Between January 1979 and March 1980, I held the rank of deputy Regional Commander for the Federal Bureau of Narcotics for Queensland and the Northern Territory. At that time I led a two-year investigation into Hallahan’s involvement in the importation into Australia of heroin worth millions of dollars.
During my investigation of Hallahan, bank receipts were found confirming he had received into his bank account in excess of $110,000.00 from convicted heroin trafficker John Edward Milligan.
Milligan’s tape-recorded answers to my questions about the importation and other matters led to the Royal Commission extending its hearings during which time Hallahan gave false evidence under oath.
I am therefore of the firm opinion that uncorroborated statements by Hallahan cannot be relied upon and consequently the petition should succeed.
Bruce Milne OAM, Ballarat, Victoria
I am a first cousin once removed of Thyra Bowman, one of the victims of the Sundown Murders.
My father grew up with Thyra as a neighbour for some years in Adelaide. He knew her family well. Amongst my close acquaintances my parents were the most affected by the horror of the Sundown Murders, having personally known and loved the victims and their families.
I have forensically studied the evidence presented in the prosecution of Raymond John Bailey for the murder of my first cousin and believe Bailey was wrongly convicted. I have written a book to share the drama and injustice amongst family and friends.

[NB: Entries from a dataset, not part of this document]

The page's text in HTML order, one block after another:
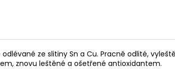
odlévané ze slitiny Sn a Cu. Pracně odlité,
znovu leštěné a ošetřené antioxidantem.
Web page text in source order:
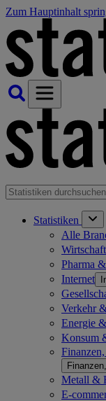
Zum Hauptinhalt
Statistiken
Alle
Pharma
Internet
Verkehr
Energie
Konsum
Metall &
E-
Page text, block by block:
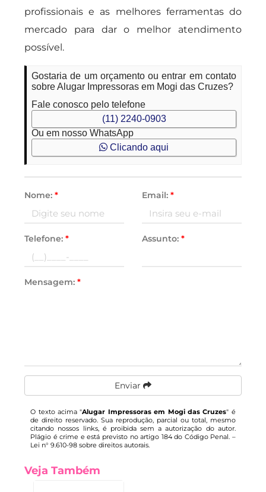
profissionais e as melhores ferramentas do
mercado para dar o melhor atendimento
possível.
Gostaria de um orçamento ou entrar em contato
sobre Alugar Impressoras em Mogi das Cruzes?
Fale conosco pelo telefone
(11) 2240-0903
Ou em nosso WhatsApp
Clicando aqui
Nome:* Email: *
Telefone:* Assunto: *
Mensagem:*
Enviar
O texto acima "Alugar Impressoras em Mogi das Cruzes" é
de direito reservado. Sua reprodução, parcial ou total, mesmo
citando nossos links, é proibida sem a autorização do autor.
Plágio é crime e está previsto no artigo 184 do Código Penal. –
Lei n° 9.610-98 sobre direitos autorais.
Veja Também
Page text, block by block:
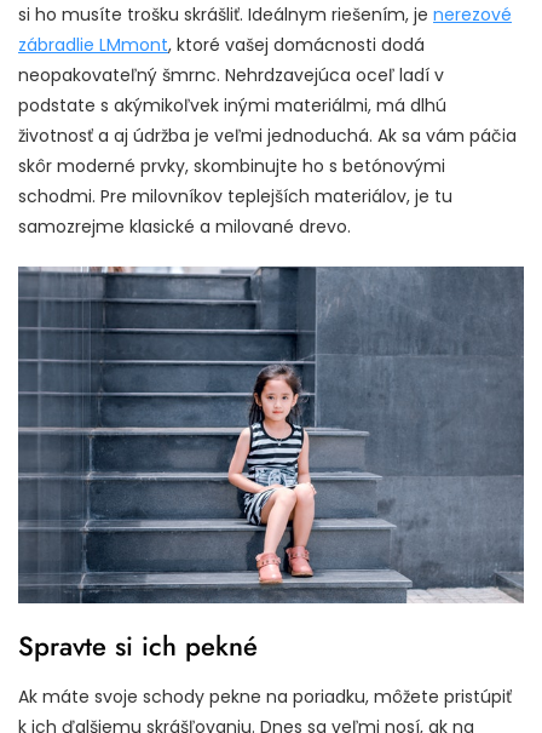
si ho musíte trošku skrášliť. Ideálnym riešením, je nerezové
zábradlie LMmont, ktoré vašej domácnosti dodá
neopakovateľný šmrnc. Nehrdzavejúca oceľ ladí v
podstate s akýmikoľvek inými materiálmi, má dlhú
životnosť a aj údržba je veľmi jednoduchá. Ak sa vám páčia
skôr moderné prvky, skombinujte ho s betónovými
schodmi. Pre milovníkov teplejších materiálov, je tu
samozrejme klasické a milované drevo.
Spravte si ich pekné
Ak máte svoje schody pekne na poriadku, môžete pristúpiť
k ich ďalšiemu skrášľovaniu. Dnes sa veľmi nosí, ak na
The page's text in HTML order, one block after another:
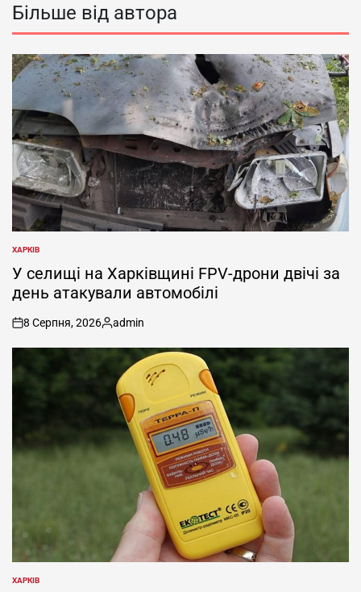
Більше від автора
ОПУБЛІКУВАТИ
У
ХАРКІВ
У селищі на Харківщині FPV-дрони двічі за
день атакували автомобілі
on
8 Серпня, 2026
Опубліковано
admin
ОПУБЛІКУВАТИ
ХАРКІВ
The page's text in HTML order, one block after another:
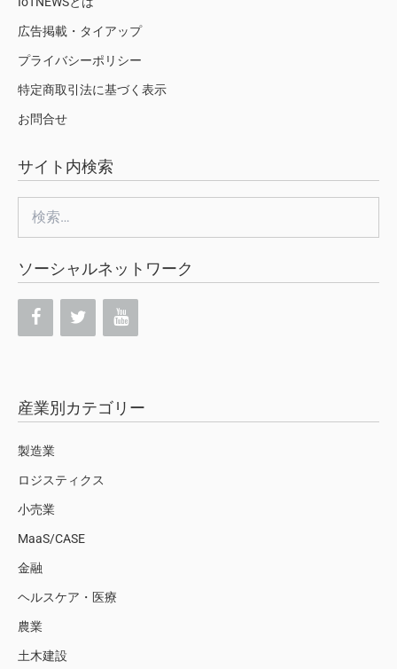
広告掲載・タイアップ
プライバシーポリシー
特定商取引法に基づく表示
お問合せ
サイト内検索
索:
ソーシャルネットワーク
産業別カテゴリー
製造業
ロジスティクス
小売業
MaaS/CASE
金融
ヘルスケア・医療
農業
土木建設
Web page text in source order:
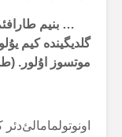
… بنیم
گلدیگیندە کیم
موتسوز اۇلور.
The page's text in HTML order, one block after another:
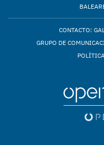
CONTACTO:
GRUPO DE

It’s time to right a wrong.
The flimsy extent of circumstantial evidence amounts to Raymond Bailey travelling past the crime scene on the day of the murders along with the drivers of other vehicles who were never traced.
The evidence was riddled with holes - no fingerprints, no murder weapon, unreliable witness statements, shoddy police procedures at the crime scene and an incompetent defence counsel.
The court process was flawed and the evidence weak - much of it clearly manipulated and planted by corrupt law officers and the legal fraternity.
The jury had a right to have faith in the police being honest and the defence team being competent, but this was not the case.
I strongly support the petition for a posthumous pardon.
Explanatory note:
I, Stephen Anthony Bishop, an investigative journalist, spent a week in Adelaide studying the transcripts of the committal, trial and appeal of Raymond John Bailey.
The reason for conducting this research was that I had spent many years researching and exposing endemic corruption in Queensland for the 30 years between 1957 and 1987.
Foremost among the corrupt police running the corruption and organised criminal activities was Glen Patrick Hallahan, the detective who was the principal prosecution witness in the Bailey trial.
I wrote and published a book in 2012 titled "The Most Dangerous Detective" focusing on Hallahan's criminality.
The miscarriage of justice in the Bailey case was so outrageous that I lodged a petition for a posthumous appeal. It was refused in 2013 with no explanation as to why.
This new petition contains many more reasons why a pardon should be granted than were contained in the first petition.